The query elapsed time in GPU Mode consists of two parts: (1) index CPU-to-GPU copy time; (2) nprobe buckets search time. When nq is smaller than 500, index CPU-to-GPU copy time cannot be amortized efficiently, CPU Mode is a better choice; when nq is larger than 500, choosing GPU Mode is better.

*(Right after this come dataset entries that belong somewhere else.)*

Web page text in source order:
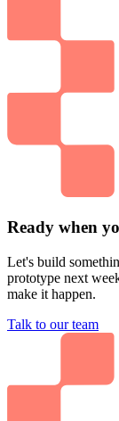
Ready when
Let's build
prototype next
make it happen.
Talk to our team
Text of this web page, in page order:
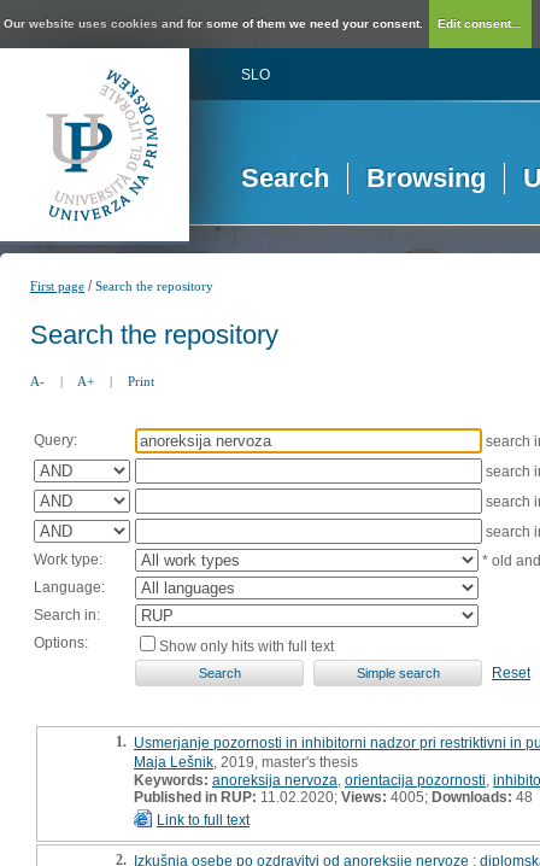
Our website uses cookies and for some of them we need your consent. Edit consent...
SLO
Search Browsing
First page /Search the repository
Search the repository
A- | A+ | Print
Query:
search
search
search
search
Work type:
* old
Language:
Search in:
Options:
Show only hits with full text
Reset
1. Usmerjanje pozornosti in inhibitorni nadzor pri restriktivni in
Maja Lešnik , 2019, master's thesis
Keywords: anoreksija nervoza orientacija pozornosti
Published in RUP: 11.02.2020; Views: 4005; Downloads: 48
Link to full text
2. Izkušnja osebe po ozdravitvi od anoreksije nervoze :
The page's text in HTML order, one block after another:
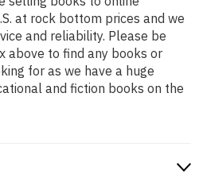
at rock bottom prices and we
and reliability. Please be
above to find any books or
for as we have a huge
and fiction books on the
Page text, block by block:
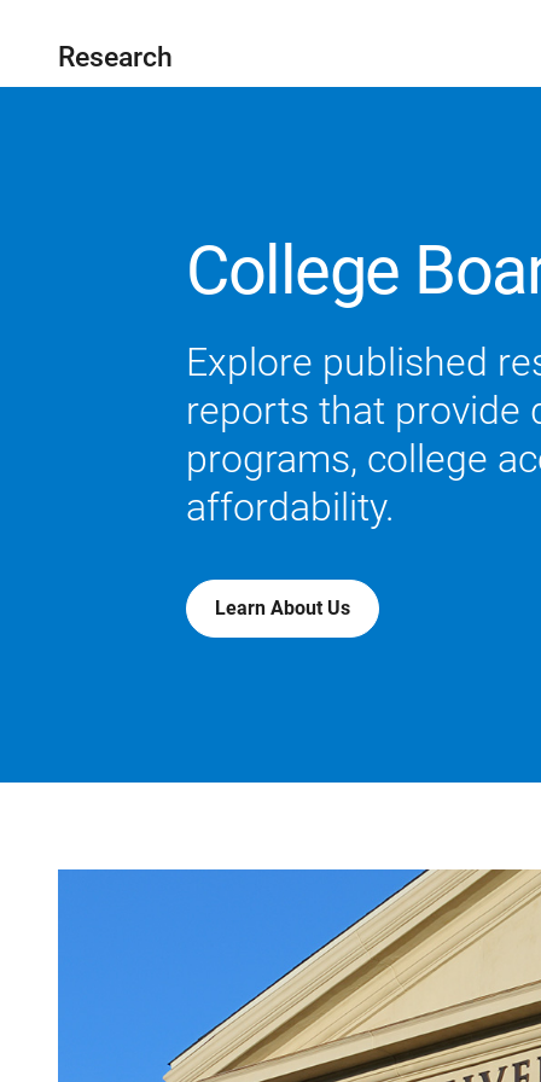
Research
College
Explore published
reports that provide
programs, college
affordability.
Learn About Us
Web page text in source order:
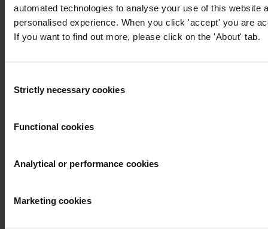
automated technologies to analyse your use of this website
personalised experience. When you click 'accept' you are
If you want to find out more, please click on the 'About' tab.
Selection
Strictly necessary cookies
Functional cookies
Analytical or performance cookies
Marketing cookies
Donate
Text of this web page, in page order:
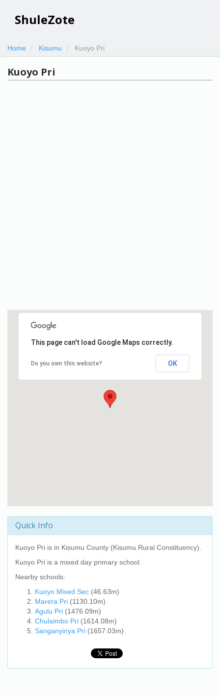
ShuleZote
Home Kisumu Kuoyo Pri
Kuoyo Pri
This page can't load Google Maps correctly.
Do you own this website? OK
Quick Info
Kuoyo Pri is in Kisumu County (Kisumu Rural Constituency).
Kuoyo Pri is a mixed day primary school.
Nearby schools:
Kuoyo Mixed Sec (46.63m)
Marera Pri (1130.10m)
Agulu Pri (1476.09m)
Chulaimbo Pri (1614.08m)
Sanganyinya Pri (1657.03m)
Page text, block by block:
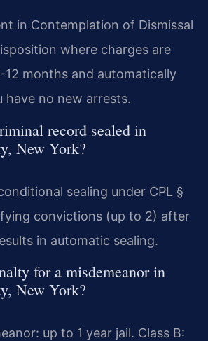
in Contemplation of Dismissal
where charges are
months and automatically
have no new arrests.
record sealed in
New York?
sealing under CPL §
convictions (up to 2) after
in automatic sealing.
for a misdemeanor in
New York?
up to 1 year jail. Class B:
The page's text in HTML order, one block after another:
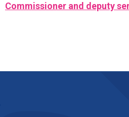
Commissioner and deputy
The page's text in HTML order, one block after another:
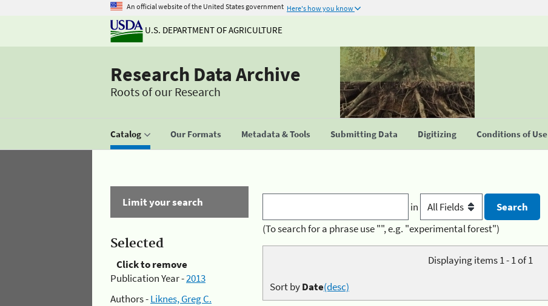
An official website of the United States government Here's how you know
U.S. DEPARTMENT OF AGRICULTURE
Research Data Archive
Roots of our Research
Catalog Our Formats Metadata & Tools Submitting Data Digitizing Conditions of Use
Limit your search
Selected
Click to remove
Publication Year -2013
Authors -Liknes, Greg C.
in
(To search for a phrase use "", e.g. "experimental forest")
Displaying items 1 - 1 of 1
Sort byDate(desc)
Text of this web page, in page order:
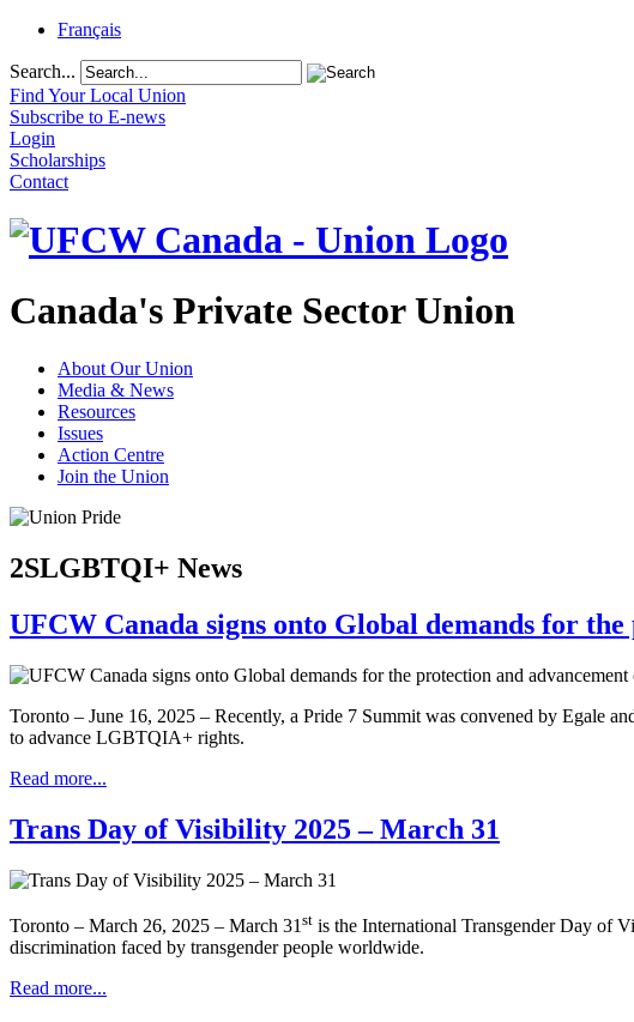
Français
Search...
Find Your Local Union
Subscribe to E-news
Login
Scholarships
Contact
Canada's Private Sector Union
About Our Union
Media & News
Resources
Issues
Action Centre
Join the Union
2SLGBTQI+ News
UFCW Canada signs onto Global demands for
Toronto – June 16, 2025 – Recently, a Pride 7 Summit was convened by Egale
to advance LGBTQIA+ rights.
Read more...
Trans Day of Visibility 2025 – March 31
Toronto – March 26, 2025 – March 31 st is the International Transgender Day of
discrimination faced by transgender people worldwide.
Read more...
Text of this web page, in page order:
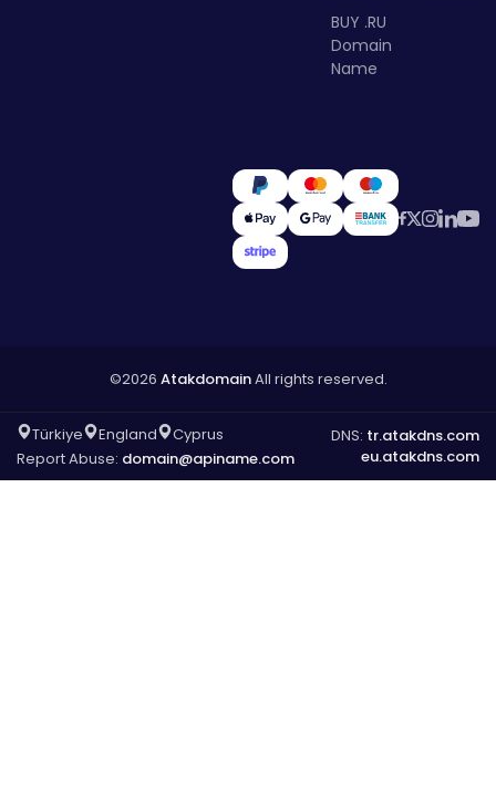
BUY .RU
Domain
Name
©2026 AtakdomainAll rights reserved.
Türkiye England
Cyprus
Report Abuse: domain@apiname.com
DNS: tr.atakdns.com
eu.atakdns.com
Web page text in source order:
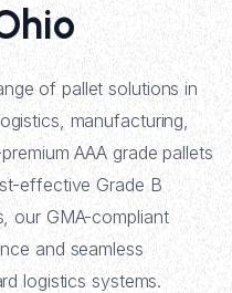
of pallet solutions in
manufacturing,
AAA grade pallets
effective Grade B
our GMA-compliant
and seamless
logistics systems.
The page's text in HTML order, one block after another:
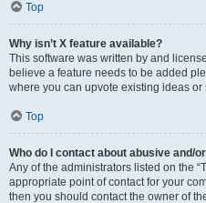
Top
Why isn’t X feature available?
This software was written by and
believe a feature needs to be added
where you can upvote existing ideas or
Top
Who do I contact about abusive and/
Any of the administrators listed on the
appropriate point of contact for your
then you should contact the owner of
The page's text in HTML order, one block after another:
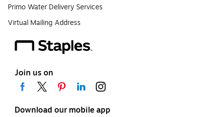
Primo Water Delivery Services
Virtual Mailing Address
Join us on
Download our mobile app
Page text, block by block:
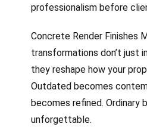
professionalism before
Concrete Render Finishes
transformations don’t just
they reshape how your
Outdated becomes
becomes refined. Ordinary
unforgettable.
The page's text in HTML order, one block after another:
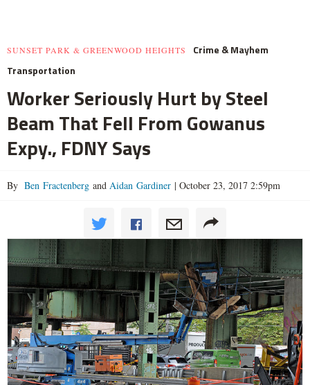
SUNSET PARK & GREENWOOD HEIGHTS
Crime & Mayhem
Transportation
Worker Seriously Hurt by Steel
Beam That Fell From Gowanus
Expy., FDNY Says
By Ben Fractenberg and Aidan Gardiner | October 23, 2017 2:59pm
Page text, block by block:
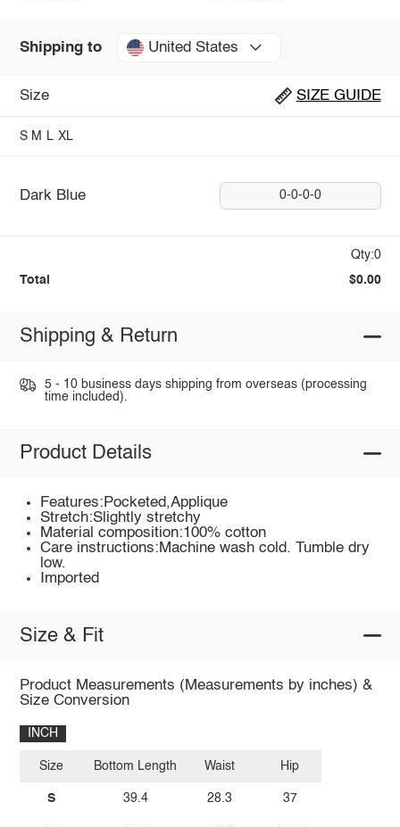
Shipping to United States
Size SIZE GUIDE
S M L XL
Dark Blue 0-0-0-0
Qty:0
Total $0.00
Shipping & Return
5 - 10 business days shipping from overseas (processing
time included).
Product Details
Features:Pocketed,Applique
Stretch:Slightly stretchy
Material composition:100% cotton
Care instructions:Machine wash cold. Tumble dry
low.
Imported
Size & Fit
Product Measurements (Measurements by inches) &
Size Conversion
INCH
Size
S
Bottom Length
39.4
Waist
28.3
Hip
37
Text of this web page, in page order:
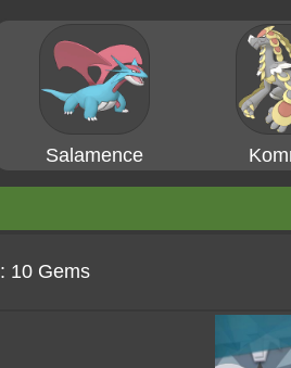
Salamence
: 10 Gems
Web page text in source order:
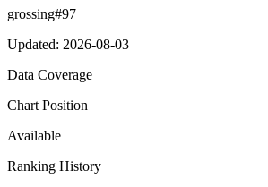
grossing#97
Updated: 2026-08-03
Data Coverage
Chart Position
Available
Ranking History
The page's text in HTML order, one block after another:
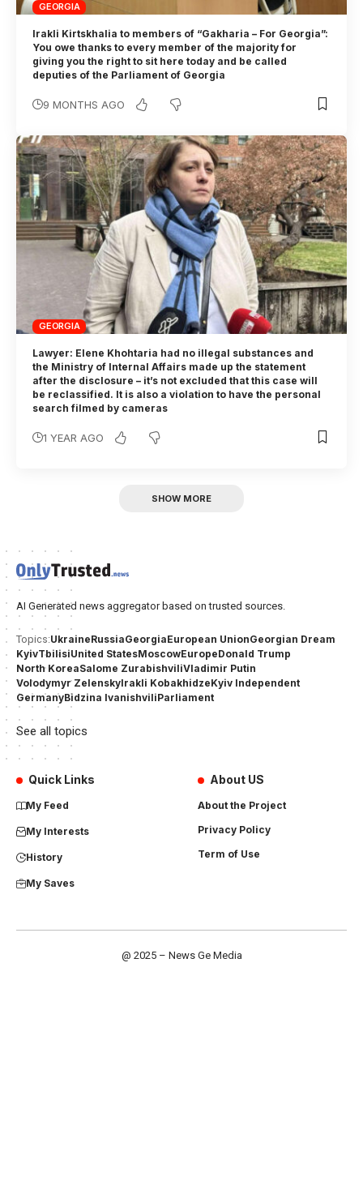
GEORGIA
Irakli Kirtskhalia to members of “Gakharia – For Georgia”:
You owe thanks to every member of the majority for
giving you the right to sit here today and be called
deputies of the Parliament of Georgia
9 MONTHS AGO
GEORGIA
Lawyer: Elene Khohtaria had no illegal substances and
the Ministry of Internal Affairs made up the statement
after the disclosure – it’s not excluded that this case will
be reclassified. It is also a violation to have the personal
search filmed by cameras
1 YEAR AGO
SHOW MORE
AI Generated news aggregator based on trusted sources.
Topics:UkraineRussiaGeorgiaEuropean UnionGeorgian Dream
KyivTbilisiUnited StatesMoscowEuropeDonald Trump
North KoreaSalome ZurabishviliVladimir Putin
Volodymyr ZelenskyIrakli KobakhidzeKyiv Independent
GermanyBidzina IvanishviliParliament
See all topics
Quick Links
My Feed
My Interests
History
My Saves
About US
About the Project
Privacy Policy
Term of Use
@ 2025 – News Ge Media
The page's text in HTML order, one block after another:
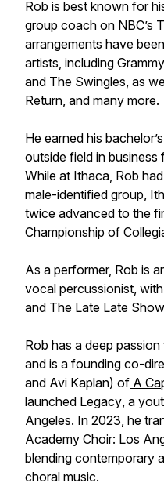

Compared with CPU, GPU has much more cores and stronger computing capability. When nq is large, it can better reflect GPU's advantages on computing.

Recall test

Test result

topk = 1 : recall - recall@1

topk = 10 : recall - recall@10

topk = 100 : recall - recall@100

We use the ground_truth in sift1b dataset to calculate the recall of query results.

Recall of GPU Mode

search_resources: gpu0, gpu1

nq/topk	topk=1	topk=10	topk=100
nq=10	0.900	0.910	0.939
nq=200	0.955	0.941	0.929
nq=400	0.958	0.944	0.932
nq=600	0.952	0.946	0.934
nq=800	0.941	0.943	0.930
nq=1000	0.938	0.942	0.930

Recall of CPU Mode

search_resources: cpu, gpu0

nq/topk	topk=1	topk=10	topk=100
nq=10	0.900	0.910	0.939
nq=200	0.955	0.941	0.929
nq=400	0.958	0.944	0.932
nq=600	0.952	0.946	0.934
nq=800	0.941	0.943	0.930
nq=1000	0.938	0.942	0.930

Conclusion

As nq increases, the recall gradually stabilizes to over 93%.